© JUNGE FREIHEIT Verlag GmbH & Co. www.jungefreiheit.de 09/16 / 26. Februar 2016

Zwischen Reichstag und Kanzleramt
Allgemeine Verunsicherung
Marcus Schmidt

Der junge australische Diplomat war immer noch sichtlich irritiert. Wie könne die Polizei Großereignisse wie die sexuellen Übergriffe in der Silvesternacht in Köln bewältigen, wenn sie nicht einmal verhindern könne, daß ihm am Görlitzer Bahnhof in Berlin innerhalb kürzester Zeit „sechs- oder siebenmal“ Drogen angeboten werden? Eine Antwort wollte oder konnte in der vergangenen Woche niemand der Teilnehmer des Fachgesprächs der CDU/CSU-Fraktion zur Inneren Sicherheit geben. Doch dieser unbefangene Blick von außen auf die deutschen Zustände traf den Kern der Veranstaltung, die sich unter der Leitfrage „Wehrhafter Rechtsstaat?“ in einem Turmzimmer des Reichstags mit den rechtlichen und politischen Folgen der sexuellen Übergriffe in Köln befaßte. 

Sehr schnell fokussierte sich die Debatte dabei auf die Machenschaften krimineller Familienclans in Deutschland. Das lag nicht zuletzt an dem als Experten geladenen Berliner Islamwissenschaftler Ralph Ghadban, der ein düsteres Bild der Clanstrukturen zeichnete. Die häufig aus dem Libanon stammenden Familienverbände betrachteten den öffentlichen Raum als Feindesland, um dessen Kontrolle sie mit der staatlichen Gewalt konkurrierten. „Moralische Hindernisse und Skrupel sind nicht vorhanden“, sagte Ghadban, der im Libanon geboren wurde und warnte: „Die Clans haben längst gemerkt, daß ihnen ihre Strukturen in der pazifistischen deutschen Gesellschaft Vorteile bringen.“ Sie seien nicht integrierbar.

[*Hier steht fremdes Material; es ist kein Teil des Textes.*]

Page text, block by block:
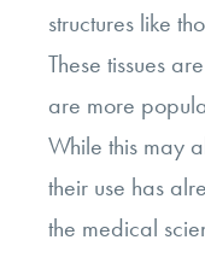
structures like
These tissues
are more
While this may
their use has
the medical
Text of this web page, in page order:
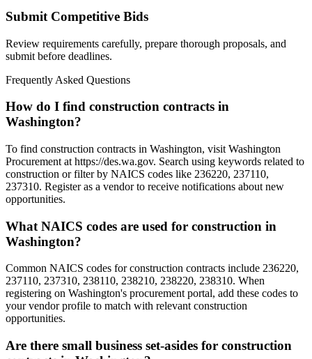
Submit Competitive Bids
Review requirements carefully, prepare thorough proposals, and
submit before deadlines.
Frequently Asked Questions
How do I find construction contracts in
Washington?
To find construction contracts in Washington, visit Washington
Procurement at https://des.wa.gov. Search using keywords related to
construction or filter by NAICS codes like 236220, 237110,
237310. Register as a vendor to receive notifications about new
opportunities.
What NAICS codes are used for construction in
Washington?
Common NAICS codes for construction contracts include 236220,
237110, 237310, 238110, 238210, 238220, 238310. When
registering on Washington's procurement portal, add these codes to
your vendor profile to match with relevant construction
opportunities.
Are there small business set-asides for construction
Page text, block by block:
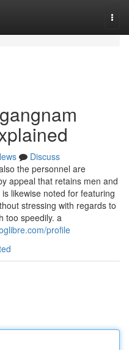
Discuss
the personnel are
appeal that retains men and
likewise noted for featuring
stressing with regards to
too speedily. a
profile
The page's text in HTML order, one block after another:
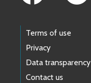
Terms of use
Privacy
Data transparency
Contact us
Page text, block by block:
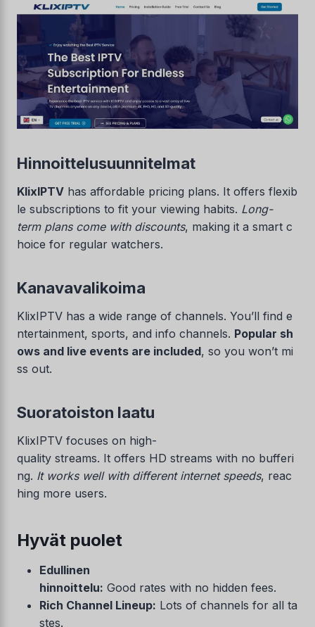
Hinnoittelusuunnitelmat
KlixIPTV has affordable pricing plans. It offers flexib
le subscriptions to fit your viewing habits. Long-
term plans come with discounts, making it a smart c
hoice for regular watchers.
Kanavavalikoima
KlixIPTV has a wide range of channels. You’ll find e
ntertainment, sports, and info channels. Popular sh
ows and live events are included, so you won’t mi
ss out.
Suoratoiston laatu
KlixIPTV focuses on high-
quality streams. It offers HD streams with no bufferi
ng. It works well with different internet speeds, reac
hing more users.
Hyvät puolet
Edullinen
hinnoittelu: Good rates with no hidden fees.
Rich Channel Lineup: Lots of channels for all ta
stes.
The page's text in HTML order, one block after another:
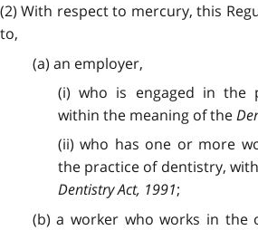
(2) With respect to mercury, this
to,
(a) an employer,
(i) who is engaged in the
within the meaning of the
(ii) who has one or more
the practice of dentistry,
Dentistry Act, 1991;
(b) a worker who works in the
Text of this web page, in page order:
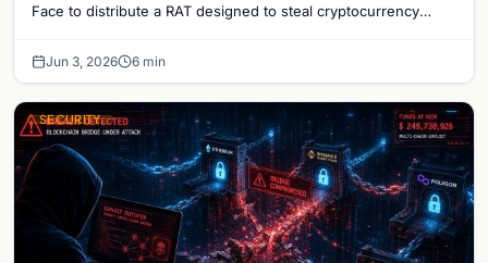
Face to distribute a RAT designed to steal cryptocurrency
Jun 3, 2026 6 min
SECURITY
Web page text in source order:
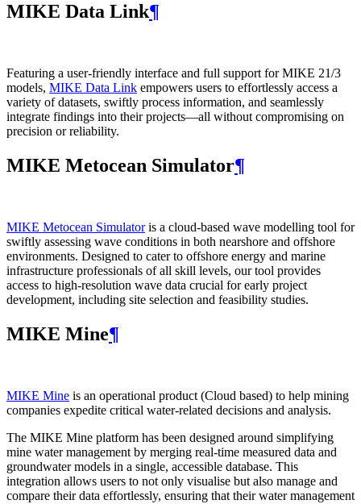
MIKE Data Link¶
Featuring a user-friendly interface and full support for MIKE 21/3
models, MIKE Data Link empowers users to effortlessly access a
variety of datasets, swiftly process information, and seamlessly
integrate findings into their projects—all without compromising on
precision or reliability.
MIKE Metocean Simulator¶
MIKE Metocean Simulatoris a cloud-based wave modelling tool for
swiftly assessing wave conditions in both nearshore and offshore
environments. Designed to cater to offshore energy and marine
infrastructure professionals of all skill levels, our tool provides
access to high-resolution wave data crucial for early project
development, including site selection and feasibility studies.
MIKE Mine¶
MIKE Mine is an operational product (Cloud based) to help mining
companies expedite critical water-related decisions and analysis.
The MIKE Mine platform has been designed around simplifying
mine water management by merging real-time measured data and
groundwater models in a single, accessible database. This
integration allows users to not only visualise but also manage and
compare their data effortlessly, ensuring that their water management
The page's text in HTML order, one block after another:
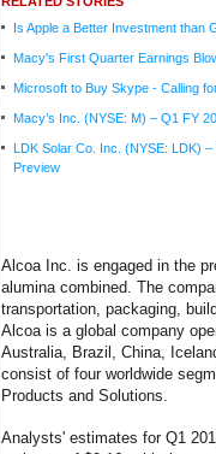
Is Apple a Better Investment than
Macy's First Quarter Earnings
Microsoft to Buy Skype - Calling
Macy’s Inc. (NYSE: M) – Q1 FY
LDK Solar Co. Inc. (NYSE: LDK)
Preview
Alcoa Inc. is engaged in the
alumina combined. The
transportation, packaging,
Alcoa is a global company
Australia, Brazil, China,
consist of four worldwide
Products and Solutions.
Analysts' estimates for Q1

Daran, daß die aktuelle Wanderungsbewegung nach Deutschland die Situation weiter verschärfen wird, ließen die Experten keinen Zweifel. „Wir werden definitiv neue Clans bekommen“, sagte die Frankfurter Ethnologin und Gender-Forscherin Susanne Schröter. Es müsse durch soziale Steuerung versucht werden, zu verhindern, daß sich hierzulande Banlieues wie in Frankreich bilden  wenn die Einwanderer alle in die Ballungsgebiete zögen.

Von der „Wir schaffen das“-Rhetorik, mit der die Fraktionsführung  zumindest nach außen hin die wachsende Verunsicherung unter den Unionsabgeordneten zu überspielen versucht, war an diesem Nachmittag nichts zu hören. Vielleicht aus diesem Grund, und nicht wegen eines Anschlußtermins, verließ Fraktionsvize Thomas Strobl das Turmzimmer vorzeitig. Er verpaßte so den Auftritt einer langjährigen Fraktionsmitarbeiterin, der zeigte, wie weit die Verunsicherung bereits um sich gegriffen hat. „Ich glaube nicht, daß wir wirklich wissen, was auf unser Land zurollen wird“, warnte die Frau und berichtete von ihren Erfahrungen als Schöffin am Berliner Landgericht. 90 Prozent der Angeklagten seien nichtdeutscher Herkunft, das Strafmaß meist überschaubar. 

Als Ammenmärchen bezeichnete sie vor diesem Hintergrund die Vorstellung, die „jungen Männer“, die kämen, wollten hier ein besseres Leben führen. Sie verfolgten ein ganz anderes Ziel: „Wenn wir in einem Jahr eine Million mehr von denen haben, dann können wir schauen, ob wir nicht vielleicht mit Kopftüchern hier herumlaufen“, sagte sie – und erntete keinen Widerspruch.